Глава 40. Олимпийские игры
Глава 40. Олимпийские игры
После отъезда Убера я взялась изучать французский язык. Мне помогала троюродная сестра Аня, которая владела им в совершенстве. Раз или два в неделю она садилась на широкий подоконник моей кухни, принималась диктовать мне спряжение французских глаголов и, пока я послушно выписывала их в столбик, меланхолически поглядывала в окно на серое московское небо. Ее снисходительное обращение с предметом моей боли и моего вожделения — именно так я могу определить свои чувства к изучаемому языку — придавало мне уверенности в дальнейшем подвиге окультуривания. У соседки, чей отец-дипломат долгое время работал во Франции, я одолжила книжечку с картами Парижа и мысленно прогуливалась по всяким «рю», заглядывала в музеи и пантеоны. Звук французской речи и даже его каллиграфия повышали у меня содержание адреналина в крови и погружали в сны наяву. Франция стала фетишем, страстью.
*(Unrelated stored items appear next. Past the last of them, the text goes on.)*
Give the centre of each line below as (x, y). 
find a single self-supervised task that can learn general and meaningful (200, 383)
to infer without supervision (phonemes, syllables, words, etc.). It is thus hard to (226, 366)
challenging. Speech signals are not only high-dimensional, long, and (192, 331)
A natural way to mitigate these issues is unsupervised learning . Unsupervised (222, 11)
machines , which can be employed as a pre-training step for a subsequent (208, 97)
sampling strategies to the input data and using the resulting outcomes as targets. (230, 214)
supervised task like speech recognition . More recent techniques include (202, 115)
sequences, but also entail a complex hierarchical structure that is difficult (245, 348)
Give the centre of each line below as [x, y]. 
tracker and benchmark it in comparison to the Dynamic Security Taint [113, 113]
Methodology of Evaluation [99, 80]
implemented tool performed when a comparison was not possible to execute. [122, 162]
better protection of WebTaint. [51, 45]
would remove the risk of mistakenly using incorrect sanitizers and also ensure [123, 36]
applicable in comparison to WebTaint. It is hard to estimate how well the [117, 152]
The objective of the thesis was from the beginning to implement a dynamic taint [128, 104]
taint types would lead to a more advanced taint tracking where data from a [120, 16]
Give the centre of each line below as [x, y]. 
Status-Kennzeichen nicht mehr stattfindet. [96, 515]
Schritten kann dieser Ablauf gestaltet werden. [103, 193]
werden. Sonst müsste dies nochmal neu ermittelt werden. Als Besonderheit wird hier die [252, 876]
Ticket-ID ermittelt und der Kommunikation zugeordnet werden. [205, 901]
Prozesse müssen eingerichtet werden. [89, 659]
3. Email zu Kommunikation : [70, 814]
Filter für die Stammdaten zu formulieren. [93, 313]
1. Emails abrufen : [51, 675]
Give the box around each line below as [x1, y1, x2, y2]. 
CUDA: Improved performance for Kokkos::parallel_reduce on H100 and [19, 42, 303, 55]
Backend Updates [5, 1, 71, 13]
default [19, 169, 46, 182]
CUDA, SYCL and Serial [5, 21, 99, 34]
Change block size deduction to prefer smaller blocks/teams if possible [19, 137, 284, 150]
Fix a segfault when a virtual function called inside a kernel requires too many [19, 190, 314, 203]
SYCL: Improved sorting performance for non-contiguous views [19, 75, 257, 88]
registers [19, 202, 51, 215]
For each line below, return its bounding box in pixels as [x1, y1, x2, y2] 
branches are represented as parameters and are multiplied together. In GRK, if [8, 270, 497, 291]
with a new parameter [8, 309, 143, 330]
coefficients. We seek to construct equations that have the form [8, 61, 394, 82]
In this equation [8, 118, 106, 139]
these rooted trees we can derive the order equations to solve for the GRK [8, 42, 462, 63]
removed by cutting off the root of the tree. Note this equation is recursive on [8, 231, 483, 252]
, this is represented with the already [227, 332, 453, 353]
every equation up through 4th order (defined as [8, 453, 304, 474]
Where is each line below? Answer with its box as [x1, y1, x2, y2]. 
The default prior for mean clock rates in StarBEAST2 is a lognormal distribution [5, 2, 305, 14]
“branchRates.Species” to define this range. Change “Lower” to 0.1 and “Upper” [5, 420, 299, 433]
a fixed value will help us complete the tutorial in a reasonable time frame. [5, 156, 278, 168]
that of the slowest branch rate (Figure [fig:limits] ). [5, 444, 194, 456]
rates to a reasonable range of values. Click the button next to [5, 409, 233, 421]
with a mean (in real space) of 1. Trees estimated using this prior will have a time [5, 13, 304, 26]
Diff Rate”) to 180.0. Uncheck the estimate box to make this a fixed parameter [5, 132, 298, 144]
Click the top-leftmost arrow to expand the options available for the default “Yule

Положение женщины, дважды оставленной мужчинами, уезжавшими от меня за пределы СССР, в зону недосягаемости, породило ощущение какого-то рока и совершаемого надо мной насилия. Они выбирают мир, отказываясь от меня, и я не в состоянии конкурировать с пространством, которое их забирает. Чем я плоха? Тем, что живу там, куда можно приехать только на время и откуда всегда уезжают? Так я рассуждала сама с собой, пытаясь разгрести весь ворох мыслей и чувств, который на меня обрушился. Живи я во Франции, в Англии, Италии, которые не отделены железным занавесом, любовь могла бы иметь продолжение, а так — нет. С глаз долой, из сердца вон! Даже в юности мальчишки зачастую выбирают девочек, которые живут поблизости, — удобнее провожать, что уж говорить об оставленной в другой стране женщине, которая беспомощна в передвижении? Она может только стать туристкой на пару недель — унизительное положение туристок, отправляющихся на свидание под присмотром руководителя группы. Да и кто позволит советской туристке идти на свидание в Париже? Нет, это было ужасно, так как отъезд за границу был окончательным расставанием, навсегда. Пережить это «навсегда», которым награждают тебя не по твоей воле, словно клеймом на теле, невыносимо сложно. Какая у вас болезнь? Вы хромаете от рождения, ослепли, немы? Нет, я живу в заповеднике, на меня приезжают смотреть!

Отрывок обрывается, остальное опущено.